On Thu, Jul 30, 2020 at 05:09:07PM -0400, Luben Tuikov wrote:
> On 2020-07-29 9:49 a.m., Alex Deucher wrote:
> > On Wed, Jul 29, 2020 at 4:11 AM Christian K?nig
> > <ckoenig.leichtzumerken@gmail.com> wrote:
> >>
> >> Am 28.07.20 um 21:29 schrieb Peilin Ye:
> >>> Compiler leaves a 4-byte hole near the end of `dev_info`, causing
> >>> amdgpu_info_ioctl() to copy uninitialized kernel stack memory to userspace
> >>> when `size` is greater than 356.
> >>>
> >>> In 2015 we tried to fix this issue by doing `= {};` on `dev_info`, which
> >>> unfortunately does not initialize that 4-byte hole.

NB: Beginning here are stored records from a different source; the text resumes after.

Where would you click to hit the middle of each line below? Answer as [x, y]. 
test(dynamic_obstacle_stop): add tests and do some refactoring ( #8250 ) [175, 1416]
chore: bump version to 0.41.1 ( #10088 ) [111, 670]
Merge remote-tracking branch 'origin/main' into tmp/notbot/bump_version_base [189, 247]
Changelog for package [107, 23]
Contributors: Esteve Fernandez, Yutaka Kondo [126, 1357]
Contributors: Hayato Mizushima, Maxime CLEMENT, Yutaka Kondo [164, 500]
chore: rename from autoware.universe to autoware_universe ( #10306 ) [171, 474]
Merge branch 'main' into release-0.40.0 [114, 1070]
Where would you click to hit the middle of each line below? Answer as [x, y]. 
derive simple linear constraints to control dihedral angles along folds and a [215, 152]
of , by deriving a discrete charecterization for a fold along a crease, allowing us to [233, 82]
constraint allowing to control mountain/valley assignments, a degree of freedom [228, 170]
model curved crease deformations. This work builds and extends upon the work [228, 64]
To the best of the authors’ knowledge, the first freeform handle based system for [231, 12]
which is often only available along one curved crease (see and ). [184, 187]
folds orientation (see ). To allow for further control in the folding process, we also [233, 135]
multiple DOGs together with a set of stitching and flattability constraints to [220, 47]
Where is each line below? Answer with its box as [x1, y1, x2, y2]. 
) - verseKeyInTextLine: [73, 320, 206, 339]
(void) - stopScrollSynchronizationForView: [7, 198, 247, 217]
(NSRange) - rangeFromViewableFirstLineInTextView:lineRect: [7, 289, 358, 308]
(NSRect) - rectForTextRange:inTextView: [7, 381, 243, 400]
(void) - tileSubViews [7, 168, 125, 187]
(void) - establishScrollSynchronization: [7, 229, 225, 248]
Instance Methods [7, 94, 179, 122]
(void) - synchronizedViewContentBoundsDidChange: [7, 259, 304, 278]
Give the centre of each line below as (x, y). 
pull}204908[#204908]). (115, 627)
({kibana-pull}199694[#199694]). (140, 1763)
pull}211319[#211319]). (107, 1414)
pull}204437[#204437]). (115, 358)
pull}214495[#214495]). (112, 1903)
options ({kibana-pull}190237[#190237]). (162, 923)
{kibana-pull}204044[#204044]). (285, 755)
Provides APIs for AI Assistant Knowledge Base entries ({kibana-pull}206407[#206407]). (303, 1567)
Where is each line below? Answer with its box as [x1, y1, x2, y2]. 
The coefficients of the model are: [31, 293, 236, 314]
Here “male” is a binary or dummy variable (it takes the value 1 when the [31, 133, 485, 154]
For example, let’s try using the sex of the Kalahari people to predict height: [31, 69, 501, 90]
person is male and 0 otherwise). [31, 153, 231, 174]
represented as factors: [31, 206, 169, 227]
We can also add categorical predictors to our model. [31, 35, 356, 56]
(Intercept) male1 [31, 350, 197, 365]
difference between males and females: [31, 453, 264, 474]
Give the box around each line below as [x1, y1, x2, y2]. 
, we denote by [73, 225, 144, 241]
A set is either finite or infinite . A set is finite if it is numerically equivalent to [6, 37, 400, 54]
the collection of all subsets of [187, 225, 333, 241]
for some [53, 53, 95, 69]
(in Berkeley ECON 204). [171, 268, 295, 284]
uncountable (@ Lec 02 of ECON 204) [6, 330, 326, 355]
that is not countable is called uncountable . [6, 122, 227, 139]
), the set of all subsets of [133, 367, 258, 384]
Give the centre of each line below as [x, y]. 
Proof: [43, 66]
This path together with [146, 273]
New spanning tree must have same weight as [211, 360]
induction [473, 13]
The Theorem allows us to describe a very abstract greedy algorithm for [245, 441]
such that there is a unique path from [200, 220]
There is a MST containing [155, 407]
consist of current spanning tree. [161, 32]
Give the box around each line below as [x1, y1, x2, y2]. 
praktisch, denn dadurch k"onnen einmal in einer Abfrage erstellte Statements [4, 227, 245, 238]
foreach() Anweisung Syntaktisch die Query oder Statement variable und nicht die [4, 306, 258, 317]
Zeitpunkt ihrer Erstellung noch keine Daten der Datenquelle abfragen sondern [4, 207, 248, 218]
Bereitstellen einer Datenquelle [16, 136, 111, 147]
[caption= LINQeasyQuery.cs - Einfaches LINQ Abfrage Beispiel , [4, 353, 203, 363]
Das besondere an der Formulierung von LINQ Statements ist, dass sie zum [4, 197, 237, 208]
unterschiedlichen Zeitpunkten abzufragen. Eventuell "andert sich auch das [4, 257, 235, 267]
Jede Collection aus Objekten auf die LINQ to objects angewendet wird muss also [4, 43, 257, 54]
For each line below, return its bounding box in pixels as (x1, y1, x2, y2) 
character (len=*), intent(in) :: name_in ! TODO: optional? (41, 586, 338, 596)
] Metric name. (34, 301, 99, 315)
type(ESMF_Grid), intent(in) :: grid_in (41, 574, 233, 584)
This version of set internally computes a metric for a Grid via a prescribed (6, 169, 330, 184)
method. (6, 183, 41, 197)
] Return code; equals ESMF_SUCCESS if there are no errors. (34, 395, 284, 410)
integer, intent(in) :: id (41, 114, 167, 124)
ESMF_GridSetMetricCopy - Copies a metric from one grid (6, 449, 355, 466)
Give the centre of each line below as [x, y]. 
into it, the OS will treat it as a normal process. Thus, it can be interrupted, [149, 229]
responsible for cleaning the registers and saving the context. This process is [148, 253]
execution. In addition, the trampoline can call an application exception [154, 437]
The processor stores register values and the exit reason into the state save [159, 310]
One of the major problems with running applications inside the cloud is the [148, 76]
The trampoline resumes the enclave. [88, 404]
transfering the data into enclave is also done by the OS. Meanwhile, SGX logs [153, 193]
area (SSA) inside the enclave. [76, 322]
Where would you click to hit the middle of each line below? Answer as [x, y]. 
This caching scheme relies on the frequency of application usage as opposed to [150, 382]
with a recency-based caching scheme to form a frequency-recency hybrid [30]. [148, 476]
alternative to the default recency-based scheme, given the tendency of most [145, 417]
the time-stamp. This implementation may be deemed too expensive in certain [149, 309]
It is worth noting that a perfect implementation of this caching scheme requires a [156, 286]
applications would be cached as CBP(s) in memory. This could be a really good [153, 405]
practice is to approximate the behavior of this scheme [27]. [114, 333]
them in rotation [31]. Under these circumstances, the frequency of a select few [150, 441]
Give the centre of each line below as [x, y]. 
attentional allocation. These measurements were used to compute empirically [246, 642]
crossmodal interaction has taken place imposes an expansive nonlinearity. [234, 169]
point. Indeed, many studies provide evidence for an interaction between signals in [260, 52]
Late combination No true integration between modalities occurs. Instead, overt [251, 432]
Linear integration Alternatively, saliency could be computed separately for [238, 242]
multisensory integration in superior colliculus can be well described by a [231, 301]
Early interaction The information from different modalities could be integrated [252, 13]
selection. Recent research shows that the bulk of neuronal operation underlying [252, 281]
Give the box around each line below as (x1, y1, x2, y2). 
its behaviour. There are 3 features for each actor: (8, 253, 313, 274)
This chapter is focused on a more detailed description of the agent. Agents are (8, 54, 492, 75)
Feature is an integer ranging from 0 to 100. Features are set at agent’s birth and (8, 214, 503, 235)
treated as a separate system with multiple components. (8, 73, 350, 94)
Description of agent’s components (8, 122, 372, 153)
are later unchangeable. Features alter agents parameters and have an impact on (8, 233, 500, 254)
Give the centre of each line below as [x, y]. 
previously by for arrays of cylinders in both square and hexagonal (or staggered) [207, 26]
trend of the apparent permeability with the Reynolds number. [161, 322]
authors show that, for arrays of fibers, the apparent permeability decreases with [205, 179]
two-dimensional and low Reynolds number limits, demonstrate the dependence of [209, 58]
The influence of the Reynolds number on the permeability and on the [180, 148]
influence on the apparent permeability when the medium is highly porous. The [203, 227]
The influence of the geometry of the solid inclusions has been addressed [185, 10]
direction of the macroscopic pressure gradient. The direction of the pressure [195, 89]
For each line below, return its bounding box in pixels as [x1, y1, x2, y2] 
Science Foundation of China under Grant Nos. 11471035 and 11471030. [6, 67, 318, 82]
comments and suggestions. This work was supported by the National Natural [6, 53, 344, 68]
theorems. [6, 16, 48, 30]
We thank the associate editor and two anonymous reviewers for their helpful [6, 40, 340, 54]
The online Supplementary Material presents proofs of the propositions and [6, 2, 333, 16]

Fix it by using
> >>> memset() instead.
> >>>
> >>> Cc: stable@vger.kernel.org
> >>> Fixes: c193fa91b918 ("drm/amdgpu: information leak in amdgpu_info_ioctl()")
> >>> Fixes: d38ceaf99ed0 ("drm/amdgpu: add core driver (v4)")
> >>> Suggested-by: Dan Carpenter <dan.carpenter@oracle.com>
> >>> Signed-off-by: Peilin Ye <yepeilin.cs@gmail.com>
> >>
> >> Reviewed-by: Christian K?nig <christian.koenig@amd.com>
> >>
> >> I can't count how many of those we have fixed over the years.
> >>
> >> At some point we should probably document that using "= {}" or "= { 0 }"
> >> in the kernel is a really bad idea and should be avoided.
> > 
> > Moreover, it seems like different compilers seem to behave relatively
> > differently with these and we often get reports of warnings with these
> > on clang.  When in doubt, memset.
> 
> There are quite a few of those under drivers/gpu/drm, for "amd/", "scheduler/"
> drm*.c files,
> 
> $find . \( -regex "./drm.*\.c" -or -regex "./amd/.*\.c" -or -regex "./scheduler/.*\.c" \) -exec egrep -n -- " *= *{ *(|NULL|0) *}" \{\} \+ | wc -l
> 374
> $_
> 
> Out of which only 16 are of the non-ISO C variety, "= {}",
> 
> $find . \( -regex "./drm.*\.c" -or -regex "./amd/.*\.c" -or -regex "./scheduler/.*\.c" \) -exec egrep -n -- " *= *{ *}" \{\} \+ | wc -l
> 16
> $_
> 
> Perhaps the latter are the more pressing ones, since it is a C++ initializer and not a ISO C one.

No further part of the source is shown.